And, quite frankly, even in victory Penn State has not been a model of consistency thus far. Even during the course of a game, the Nittany Lions can morph from world-beaters into bottom-feeders, impressive scoring drives immediately followed by botched reads/mental lapses (mainly on offense).
They will attempt to cobble together a complete 60-minute effort against a Terps’ squad that showed some signs of life two weeks ago.
Penn State’s offense hasn’t varied much from its traditional pro-style, complete with quarterback under center; two backs; and three receivers. The Nittany Lions will sub out their slot receiver in favor of a tight end/H-back, but they don’t typically employ many exotic looks.
Second-year offensive coordinator John Donovan is in charge of a unit that averages 23 points (103rd in the FBS) and 340 yards (111th in the FBS) per game, although Franklin has taken a more active play-calling role ever since PSU’s anemic effort against Temple. The result has been a fairly balanced attack (OSU game notwithstanding) predicated on running the football in order to set up the pass. The Nittany Lions have been more aggressive down the field compared to their recent past, but they’d ideally like to establish the run, wearing opponents down, before going up top.
Through seven games, PSU is averaging 177.4 passing yards (106th in the FBS) and 162.3 rushing yards (76th in the FBS) per outing. The Nittany Lions have only turned the ball over five times and have been penalized for a respectable 42 yards per game. That said, they’ve converted just 28 percent of third downs (125th in the FBS), have a 29:36 time of possession (78th in the FBS) and have surrendered 24 sacks (121st in the FBS). Moreover, Penn State has only turned 12 of their 25 redzone attempts into touchdowns.
It’s safe to say Christian Hackenberg (Jr., 6-4, 228) has improved considerably after a trying 2014 campaign. The strong-armed junior had a couple shaky performances early during the season when he rushed throws and wasn’t particularly accurate, but since then he’s been fine. Granted, Hackenberg is good for one or two mishaps every game, while the wayward throws do crop up every now and again (see: 53 percent completion rate), but overall he’s made strides during his third year in State College, Pa.
The game seems to be slowing down for Hackenberg, as he doesn’t rush throws as much, while he’s displaying more confidence down the field. When Hackenberg’s on cue, he can hit receivers in stride, readily complete the deep ball and find targets through tight windows. He’s not the most mobile gunslinger out there (part of the reason he’s been sacked 24 times), and active defenses can rattle him, but Hackenberg has the ability to pick apart leaky units that leave areas exposed.

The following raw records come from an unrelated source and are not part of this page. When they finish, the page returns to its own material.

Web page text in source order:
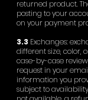
returned product.
posting to your
on your payment
3.3 Exchanges:
different size, color,
case-by-case
request in your
information you
subject to
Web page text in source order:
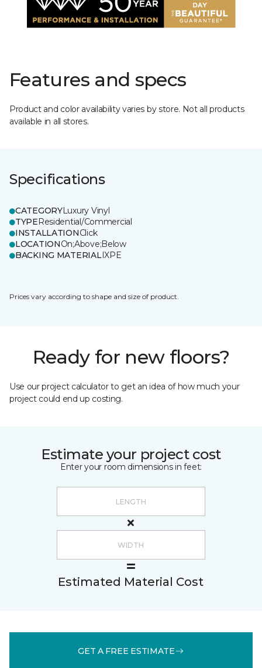
Features and specs
Product and color availability varies by store. Not all products
available in all stores.
Specifications
CATEGORYLuxury Vinyl
TYPEResidential/Commercial
INSTALLATIONClick
LOCATIONOn;Above;Below
BACKING MATERIALIXPE
Prices vary according to shape and size of product.
Ready for new floors?
Use our project calculator to get an idea of how much your
project could end up costing.
Estimate your project cost
Enter your room dimensions in feet:
Estimated Material Cost
GET A FREE ESTIMATE
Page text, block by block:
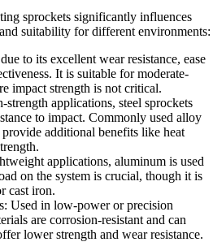
sprockets significantly influences
suitability for different environments:
to its excellent wear resistance, ease
It is suitable for moderate-
impact strength is not critical.
strength applications, steel sprockets
to impact. Commonly used alloy
provide additional benefits like heat
applications, aluminum is used
on the system is crucial, though it is
cast iron.
Used in low-power or precision
are corrosion-resistant and can
lower strength and wear resistance.
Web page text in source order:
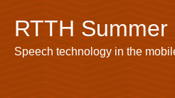
RTTH
Speech technology in the
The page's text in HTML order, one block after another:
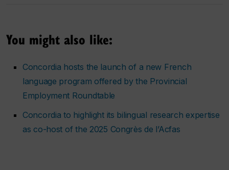
You might also like:
Concordia hosts the launch of a new French
language program offered by the Provincial
Employment Roundtable
Concordia to highlight its bilingual research expertise
as co-host of the 2025 Congrès de l’Acfas
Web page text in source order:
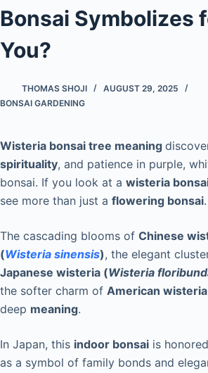
Bonsai Symbolizes
You?
THOMAS SHOJI
AUGUST 29, 2025
BONSAI GARDENING
Wisteria bonsai tree meaning
spirituality, and patience in purple,
bonsai. If you look at a wisteria
see more than just a flowering bonsai.
The cascading blooms of Chinese
(Wisteria sinensis), the elegant
Japanese wisteria (Wisteria
the softer charm of American wisteria
deep meaning.
In Japan, this indoor bonsai is
as a symbol of family bonds and
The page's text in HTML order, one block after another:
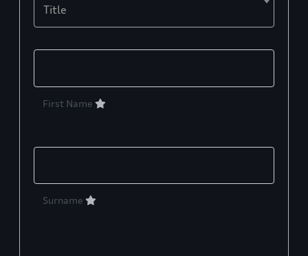
Title
First Name
Surname
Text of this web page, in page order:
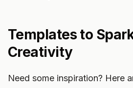
Templates to
Creativity
Need some inspiration? Here
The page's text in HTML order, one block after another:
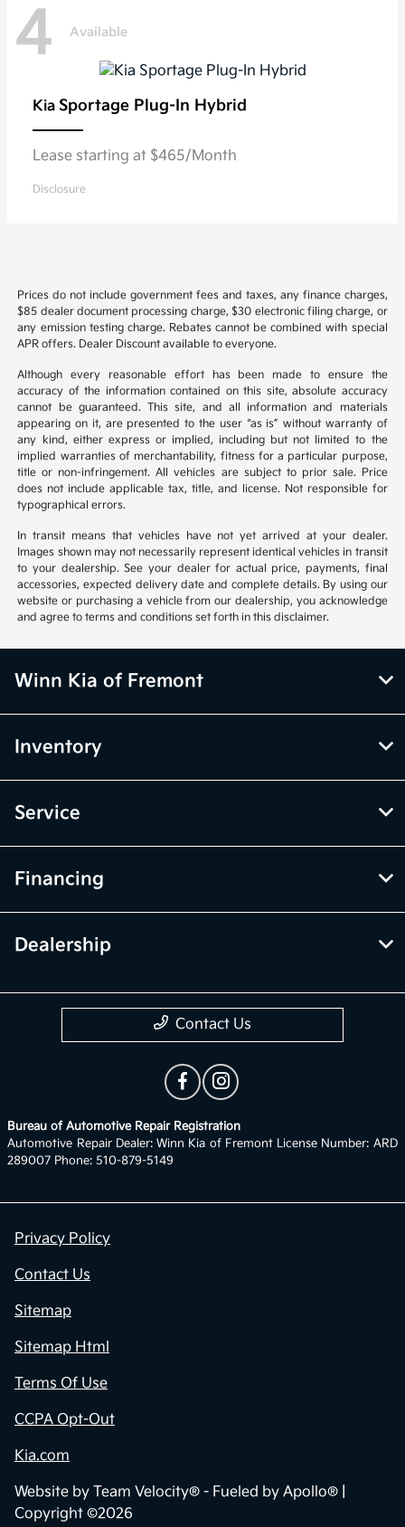
4 Available
Kia Sportage Plug-In Hybrid
Lease starting at $465/Month
Disclosure
Prices do not include government fees and taxes, any finance charges,
$85 dealer document processing charge, $30 electronic filing charge, or
any emission testing charge. Rebates cannot be combined with special
APR offers. Dealer Discount available to everyone.
Although every reasonable effort has been made to ensure the
accuracy of the information contained on this site, absolute accuracy
cannot be guaranteed. This site, and all information and materials
appearing on it, are presented to the user “as is” without warranty of
any kind, either express or implied, including but not limited to the
implied warranties of merchantability, fitness for a particular purpose,
title or non-infringement. All vehicles are subject to prior sale. Price
does not include applicable tax, title, and license. Not responsible for
typographical errors.
In transit means that vehicles have not yet arrived at your dealer.
Images shown may not necessarily represent identical vehicles in transit
to your dealership. See your dealer for actual price, payments, final
accessories, expected delivery date and complete details. By using our
website or purchasing a vehicle from our dealership, you acknowledge
and agree to terms and conditions set forth in this disclaimer.
Winn Kia of Fremont
Inventory
Service
Financing
Dealership
Contact Us
Bureau of Automotive Repair Registration
Automotive Repair Dealer: Winn Kia of Fremont License Number: ARD
289007 Phone: 510-879-5149
Privacy Policy
Contact Us
Sitemap
Sitemap Html
Terms Of Use
CCPA Opt-Out
Kia.com
Website by Team Velocity® - Fueled by Apollo® |
Copyright ©2026
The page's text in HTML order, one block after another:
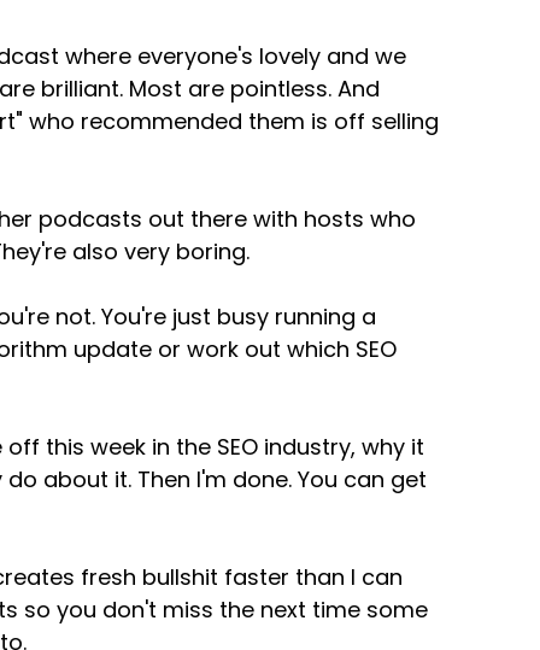
where everyone's lovely and we
brilliant. Most are pointless. And
who recommended them is off selling
podcasts out there with hosts who
also very boring.
not. You're just busy running a
update or work out which SEO
this week in the SEO industry, why it
about it. Then I'm done. You can get
fresh bullshit faster than I can
so you don't miss the next time some
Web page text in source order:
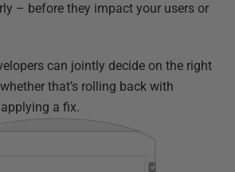
– before they impact your users or
can jointly decide on the right
that’s rolling back with
a fix.
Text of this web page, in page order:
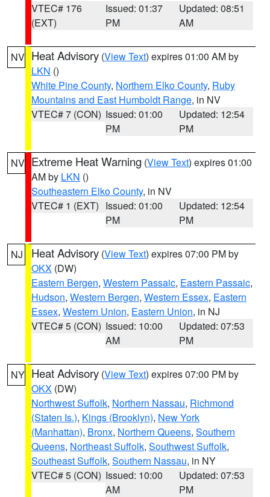
VTEC# 176
(EXT)
Issued: 01:37
PM
Updated: 08:51
AM
NV Heat Advisory (View Text) expires 01:00 AM by
LKN ()
White Pine County, Northern Elko County, Ruby
Mountains and East Humboldt Range, in NV
VTEC# 7 (CON) Issued: 01:00
PM
Updated: 12:54
PM
NV Extreme Heat Warning (View Text) expires 01:00
AM by LKN ()
Southeastern Elko County, in NV
VTEC# 1 (EXT) Issued: 01:00
PM
Updated: 12:54
PM
NJ Heat Advisory (View Text) expires 07:00 PM by
OKX (DW)
Eastern Bergen, Western Passaic, Eastern Passaic,
Hudson, Western Bergen, Western Essex, Eastern
Essex, Western Union, Eastern Union, in NJ
VTEC# 5 (CON) Issued: 10:00
AM
Updated: 07:53
PM
NY Heat Advisory (View Text) expires 07:00 PM by
OKX (DW)
Northwest Suffolk, Northern Nassau, Richmond
(Staten Is.), Kings (Brooklyn), New York
(Manhattan), Bronx, Northern Queens, Southern
Queens, Northeast Suffolk, Southwest Suffolk,
Southeast Suffolk, Southern Nassau, in NY
VTEC# 5 (CON) Issued: 10:00
AM
Updated: 07:53
PM
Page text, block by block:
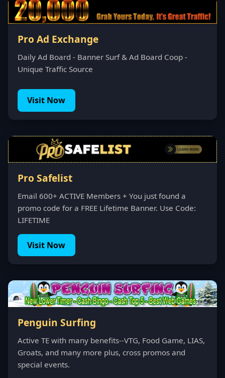
Pro Ad Exchange
Daily Ad Board - Banner Surf & Ad Board Coop -
Unique Traffic Source
Visit Now
Pro Safelist
Email 600+ ACTIVE Members + You just found a
promo code for a FREE Lifetime Banner. Use Code:
LIFETIME
Visit Now
Penguin Surfing
Active TE with many benefits--VTG, Food Game, LIAS,
Groats, and many more plus, cross promos and
special events.
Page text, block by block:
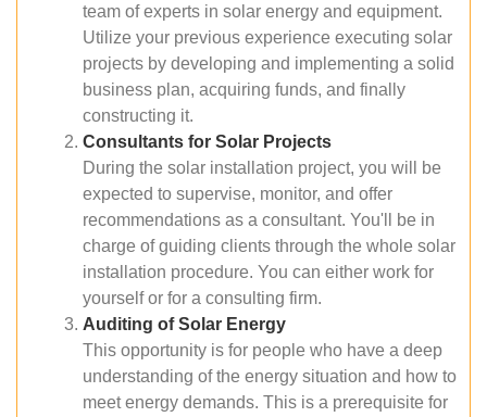
team of experts in solar energy and equipment.
Utilize your previous experience executing solar
projects by developing and implementing a solid
business plan, acquiring funds, and finally
constructing it.
Consultants for Solar Projects
During the solar installation project, you will be
expected to supervise, monitor, and offer
recommendations as a consultant. You'll be in
charge of guiding clients through the whole solar
installation procedure. You can either work for
yourself or for a consulting firm.
Auditing of Solar Energy
This opportunity is for people who have a deep
understanding of the energy situation and how to
meet energy demands. This is a prerequisite for
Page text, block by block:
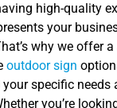
high-quality
your
why we offer
outdoor sign
specific needs
you’re
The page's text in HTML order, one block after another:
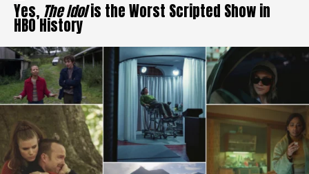
Yes, The Idolis the Worst Scripted Show in
HBO History
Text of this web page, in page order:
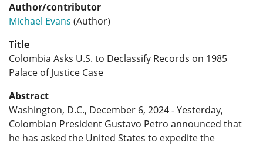
Author/contributor
Michael Evans (Author)
Title
Colombia Asks U.S. to Declassify Records on 1985
Palace of Justice Case
Abstract
Washington, D.C., December 6, 2024 - Yesterday,
Colombian President Gustavo Petro announced that
he has asked the United States to expedite the
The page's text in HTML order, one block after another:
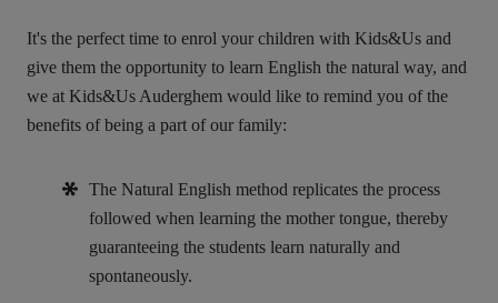
It's the perfect time to enrol your children with Kids&Us and
give them the opportunity to learn English the natural way, and
we at Kids&Us Auderghem would like to remind you of the
benefits of being a part of our family:
The Natural English method replicates the process
followed when learning the mother tongue, thereby
guaranteeing the students learn naturally and
spontaneously.
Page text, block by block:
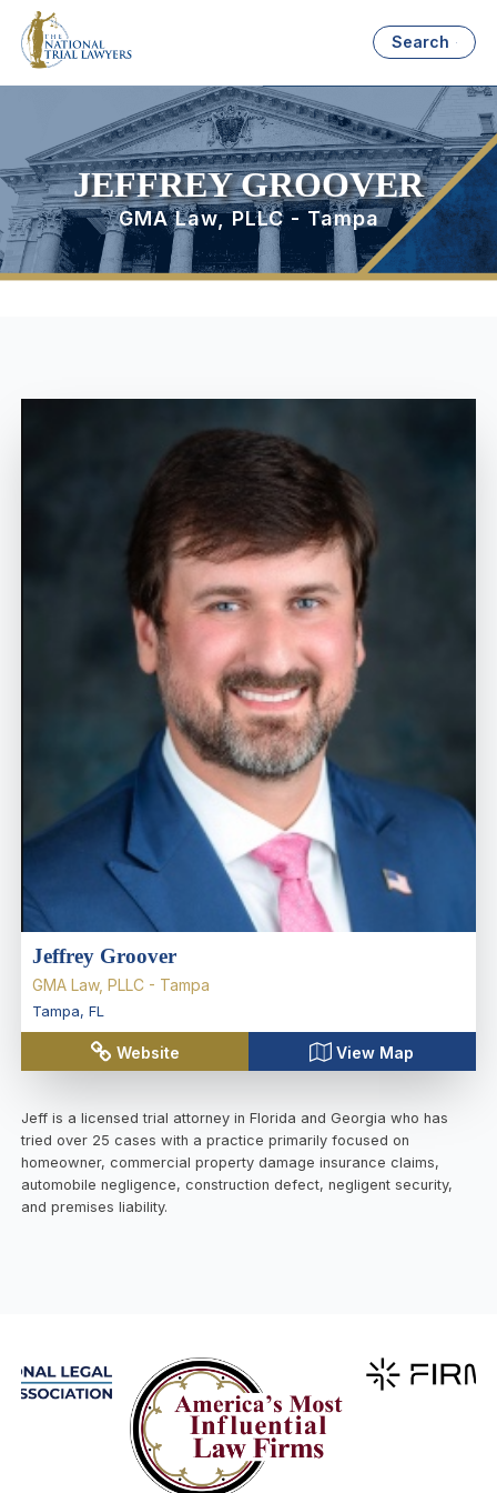
Search
JEFFREY GROOVER
GMA Law, PLLC - Tampa
Jeffrey Groover
GMA Law, PLLC - Tampa
Tampa, FL
Website View Map
Jeff is a licensed trial attorney in Florida and Georgia who has
tried over 25 cases with a practice primarily focused on
homeowner, commercial property damage insurance claims,
automobile negligence, construction defect, negligent security,
and premises liability.
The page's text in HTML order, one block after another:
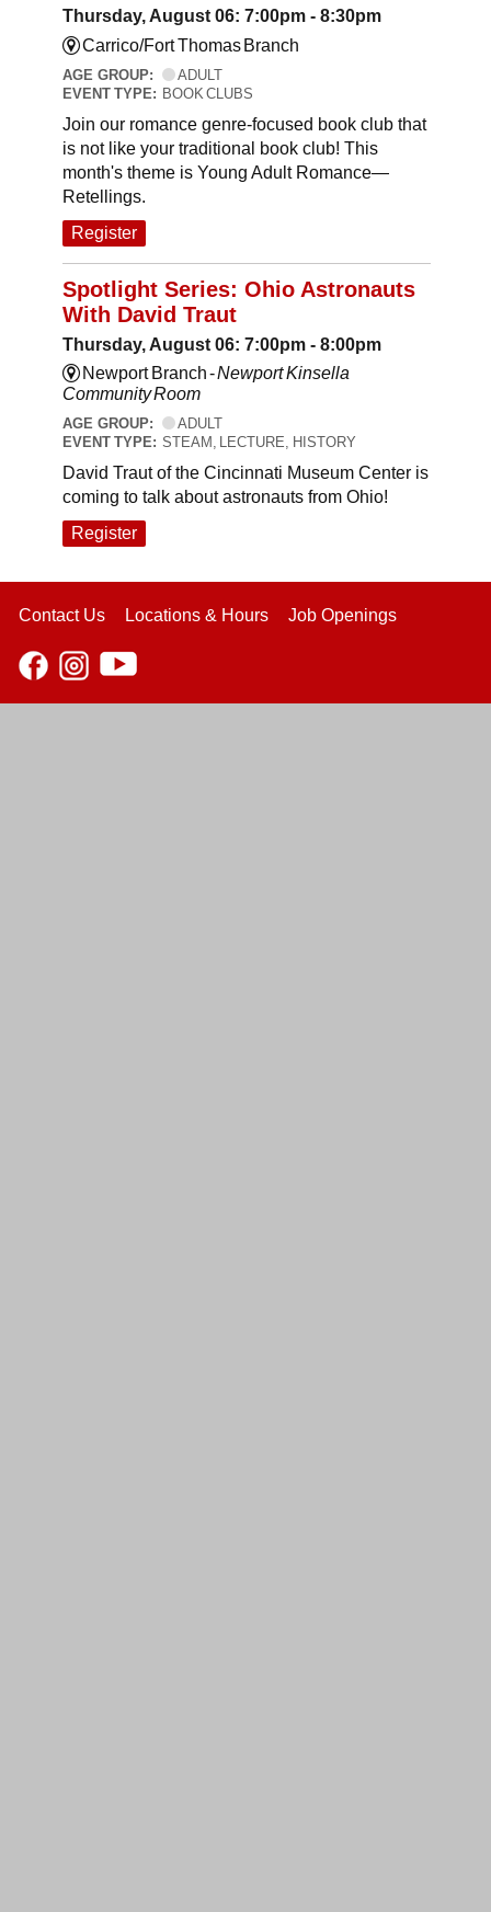
Thursday, August 06: 7:00pm - 8:30pm
Carrico/Fort Thomas Branch
AGE GROUP:
ADULT
EVENT TYPE: BOOK CLUBS
Join our romance genre-focused book club that
is not like your traditional book club! This
month's theme is Young Adult Romance—
Retellings.
Register
Spotlight Series: Ohio Astronauts
With David Traut
Thursday, August 06: 7:00pm - 8:00pm
Newport Branch -Newport Kinsella
Community Room
AGE GROUP:
ADULT
EVENT TYPE: STEAM, LECTURE, HISTORY
David Traut of the Cincinnati Museum Center is
coming to talk about astronauts from Ohio!
Register
Contact Us Locations & Hours Job Openings
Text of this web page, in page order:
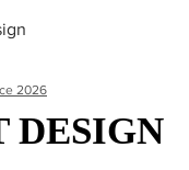
2026
DESIGN
DESIGN
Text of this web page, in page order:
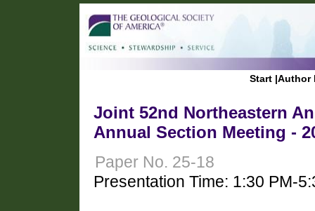
Start |Author
Joint 52nd Northeastern
Annual Section Meeting -
Paper No. 25-18
Presentation Time: 1:30 PM-
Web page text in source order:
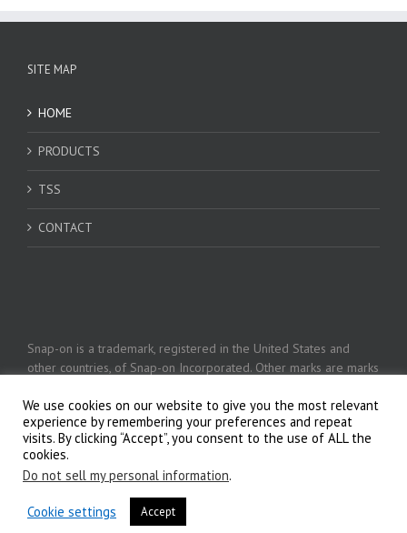
SITE MAP
HOME
PRODUCTS
TSS
CONTACT
Snap-on is a trademark, registered in the United States and
other countries, of Snap-on Incorporated. Other marks are marks
Privacy Policy
We use cookies on our website to give you the most relevant
experience by remembering your preferences and repeat
visits. By clicking “Accept”, you consent to the use of ALL the
cookies.
Do not sell my personal information.
Cookie settings Accept

For the season, Hackenberg has completed 94-of-177 attempts for 1,206 yards and eight touchdowns against two interceptions. He’s coming off a 7-for-13, 120-yard, one-score game against Ohio State.
Backup quarterback Trace McSorley (Fr., 6-0, 196) is more dynamic and has more zone-read capabilities than Hackenberg, but he only sees the field during garbage time. McSorley has completed his one pass attempt all year, good for four yards.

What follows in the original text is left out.